WHAT YOU WILL DO>
I'd ask you to write out the lines below exactly, with no images.

RECORDS FOR THIS EXERCISE>

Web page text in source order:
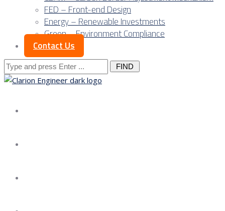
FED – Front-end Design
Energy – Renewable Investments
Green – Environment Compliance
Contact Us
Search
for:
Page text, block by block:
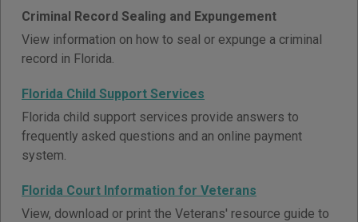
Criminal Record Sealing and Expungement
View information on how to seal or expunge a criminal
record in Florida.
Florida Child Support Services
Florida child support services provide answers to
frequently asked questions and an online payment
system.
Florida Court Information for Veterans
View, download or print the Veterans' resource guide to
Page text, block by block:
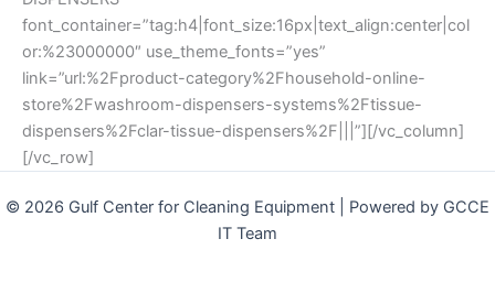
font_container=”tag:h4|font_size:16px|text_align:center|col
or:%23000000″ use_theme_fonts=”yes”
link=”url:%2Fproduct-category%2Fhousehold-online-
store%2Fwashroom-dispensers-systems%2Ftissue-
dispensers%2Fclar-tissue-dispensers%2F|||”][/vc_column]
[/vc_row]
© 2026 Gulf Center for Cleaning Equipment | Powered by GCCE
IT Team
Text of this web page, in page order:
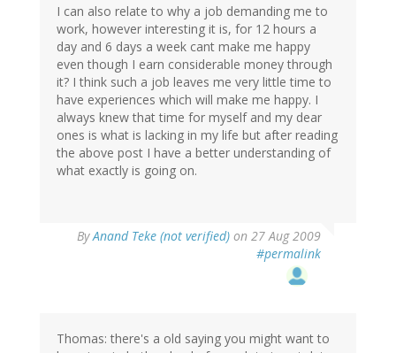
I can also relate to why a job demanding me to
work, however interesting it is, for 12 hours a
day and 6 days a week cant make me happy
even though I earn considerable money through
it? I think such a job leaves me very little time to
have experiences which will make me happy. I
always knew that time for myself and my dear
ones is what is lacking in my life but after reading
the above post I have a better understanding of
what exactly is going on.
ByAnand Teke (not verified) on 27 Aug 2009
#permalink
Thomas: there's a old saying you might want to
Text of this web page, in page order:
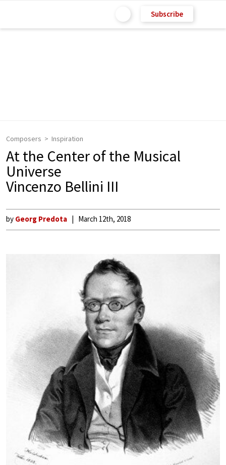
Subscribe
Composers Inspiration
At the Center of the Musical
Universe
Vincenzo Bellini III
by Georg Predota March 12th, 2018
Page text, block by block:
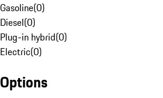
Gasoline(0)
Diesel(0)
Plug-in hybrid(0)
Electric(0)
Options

YOUR RESPONSE>
Web page text in source order:
FED – Front-end Design
Energy – Renewable Investments
Green – Environment Compliance
Contact Us
Search
for:
Page text, block by block:
Criminal Record Sealing and Expungement
View information on how to seal or expunge a criminal
record in Florida.
Florida Child Support Services
Florida child support services provide answers to
frequently asked questions and an online payment
system.
Florida Court Information for Veterans
View, download or print the Veterans' resource guide to
Page text, block by block:
font_container=”tag:h4|font_size:16px|text_align:center|col
or:%23000000″ use_theme_fonts=”yes”
link=”url:%2Fproduct-category%2Fhousehold-online-
store%2Fwashroom-dispensers-systems%2Ftissue-
dispensers%2Fclar-tissue-dispensers%2F|||”][/vc_column]
[/vc_row]
© 2026 Gulf Center for Cleaning Equipment | Powered by GCCE
IT Team
Text of this web page, in page order:
I can also relate to why a job demanding me to
work, however interesting it is, for 12 hours a
day and 6 days a week cant make me happy
even though I earn considerable money through
it? I think such a job leaves me very little time to
have experiences which will make me happy. I
always knew that time for myself and my dear
ones is what is lacking in my life but after reading
the above post I have a better understanding of
what exactly is going on.
ByAnand Teke (not verified) on 27 Aug 2009
#permalink
Thomas: there's a old saying you might want to
Text of this web page, in page order:
Subscribe
Composers Inspiration
At the Center of the Musical
Universe
Vincenzo Bellini III
by Georg Predota March 12th, 2018
Page text, block by block:
Gasoline(0)
Diesel(0)
Plug-in hybrid(0)
Electric(0)
Options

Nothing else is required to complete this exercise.